**Your objective:**
Everything from the first line of the material to the line containing "combat injuries left", inclusive, must be given again exactly; no pictures, and nothing past that line.

**Data for the task:**

_____

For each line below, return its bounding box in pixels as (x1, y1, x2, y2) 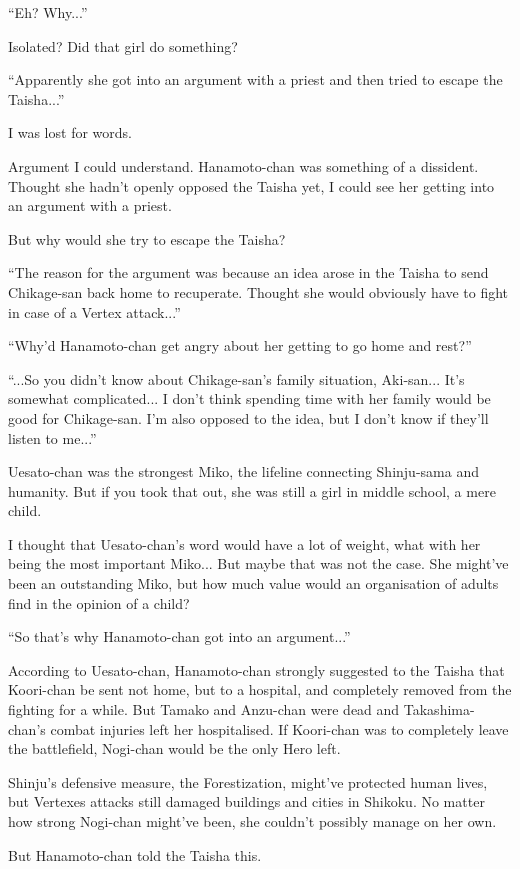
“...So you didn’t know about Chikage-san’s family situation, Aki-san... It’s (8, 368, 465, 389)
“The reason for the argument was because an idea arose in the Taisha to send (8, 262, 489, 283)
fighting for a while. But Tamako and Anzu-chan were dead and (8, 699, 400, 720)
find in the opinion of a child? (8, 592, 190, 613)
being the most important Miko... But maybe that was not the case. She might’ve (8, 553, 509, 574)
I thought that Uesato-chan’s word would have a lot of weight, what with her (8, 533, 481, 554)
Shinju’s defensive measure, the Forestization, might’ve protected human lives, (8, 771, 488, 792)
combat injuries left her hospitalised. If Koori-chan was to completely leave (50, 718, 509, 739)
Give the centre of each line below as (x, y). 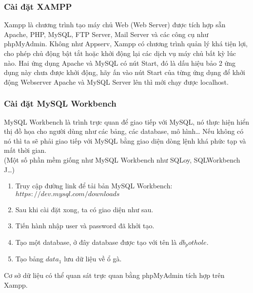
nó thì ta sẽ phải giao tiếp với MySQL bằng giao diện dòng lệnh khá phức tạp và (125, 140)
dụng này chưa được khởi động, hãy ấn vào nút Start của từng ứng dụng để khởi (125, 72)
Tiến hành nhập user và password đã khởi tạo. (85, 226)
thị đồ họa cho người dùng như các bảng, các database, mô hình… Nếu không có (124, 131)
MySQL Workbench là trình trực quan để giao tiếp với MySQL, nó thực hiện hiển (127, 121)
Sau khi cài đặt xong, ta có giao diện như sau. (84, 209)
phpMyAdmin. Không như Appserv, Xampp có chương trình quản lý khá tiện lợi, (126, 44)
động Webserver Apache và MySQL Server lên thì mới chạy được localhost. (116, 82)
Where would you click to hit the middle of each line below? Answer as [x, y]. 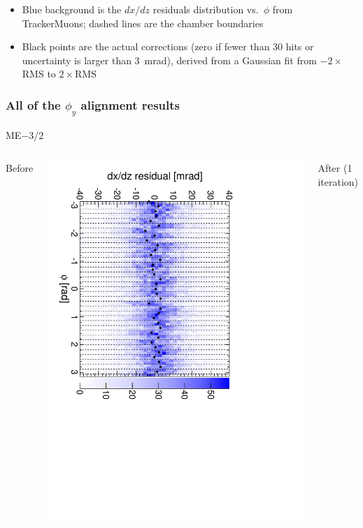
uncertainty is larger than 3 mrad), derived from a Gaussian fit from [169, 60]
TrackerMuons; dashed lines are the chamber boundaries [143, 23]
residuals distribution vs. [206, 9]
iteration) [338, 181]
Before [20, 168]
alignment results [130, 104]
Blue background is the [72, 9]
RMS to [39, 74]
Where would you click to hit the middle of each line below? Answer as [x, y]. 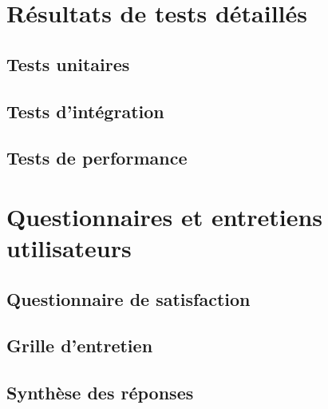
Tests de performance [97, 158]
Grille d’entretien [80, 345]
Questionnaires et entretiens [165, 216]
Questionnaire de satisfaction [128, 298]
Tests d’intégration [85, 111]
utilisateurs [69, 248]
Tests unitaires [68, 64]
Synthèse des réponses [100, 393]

_____

**Output for this exercise:**
For each line below, return its bounding box in pixels as (x1, y1, x2, y2) 
“...So you didn’t know about Chikage-san’s family situation, Aki-san... It’s (8, 368, 465, 389)
“The reason for the argument was because an idea arose in the Taisha to send (8, 262, 489, 283)
fighting for a while. But Tamako and Anzu-chan were dead and (8, 699, 400, 720)
find in the opinion of a child? (8, 592, 190, 613)
being the most important Miko... But maybe that was not the case. She might’ve (8, 553, 509, 574)
I thought that Uesato-chan’s word would have a lot of weight, what with her (8, 533, 481, 554)
Shinju’s defensive measure, the Forestization, might’ve protected human lives, (8, 771, 488, 792)
combat injuries left her hospitalised. If Koori-chan was to completely leave (50, 718, 509, 739)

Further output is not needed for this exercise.